The Pakistan Stock Exchange resumed trading on Wednesday after a historic rally triggered a mandatory one-hour pause. The benchmark KSE-100 index skyrocketed by over 12,000 points shortly after the opening bell. This massive surge followed the announcement of a ceasefire agreement between the United States and Iran. Investors responded with immediate optimism to Pakistan’s successful mediation in the month-long conflict. Because the KSE-30 index climbed 5 percent and sustained that level, exchange rules required a temporary cooling-off period. Once trading restarted, the market continued to show strong signs of a sentiment reversal.

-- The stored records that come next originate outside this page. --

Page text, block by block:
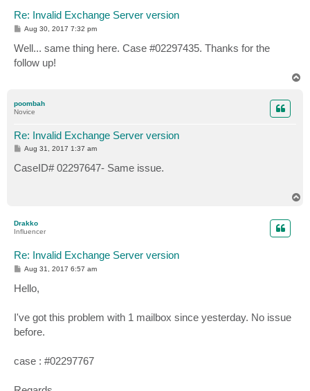
Re: Invalid Exchange Server version
P
s
t
Aug 30, 2017 7:32 pm
Well... same thing here. Case #02297435. Thanks for the
follow up!
poombah
Novice
Re: Invalid Exchange Server version
P
t
Aug 31, 2017 1:37 am
CaseID# 02297647- Same issue.
Drakko
Influencer
Re: Invalid Exchange Server version
P
t
Aug 31, 2017 6:57 am
Hello,
I've got this problem with 1 mailbox since yesterday. No issue
before.
case : #02297767

Strategic Mediation Boosts the Pakistan Stock Exchange
The diplomatic breakthrough achieved in Islamabad served as the primary driver behind this record-breaking day. Analysts noted that the Pakistan Stock Exchange benefited as regional tensions eased and risk premiums vanished. With the threat of a prolonged conflict fading, global oil prices and freight costs should drop. This shift is vital for Pakistan, which imports a significant portion of its crude oil and fuel. Lower energy costs will likely stem inflation and provide the central bank with much-needed room to stabilize interest rates.

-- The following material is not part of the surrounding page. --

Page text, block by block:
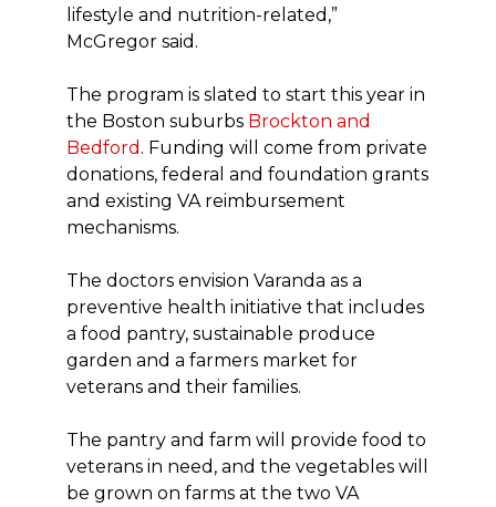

Market experts believe this ceasefire creates essential space for a broader macroeconomic recovery. Before this development, the KSE-100 had lost nearly 48,000 points from its January peak. The sudden return of buyer confidence suggests that the most immediate external threats to the economy have passed. Prime Minister Shehbaz Sharif welcomed the move and invited delegations to Islamabad for further talks on April 10. As the “Islamabad Talks” approach, the financial community remains hopeful for a lasting settlement. This stability should keep the market on an upward trajectory for the foreseeable future.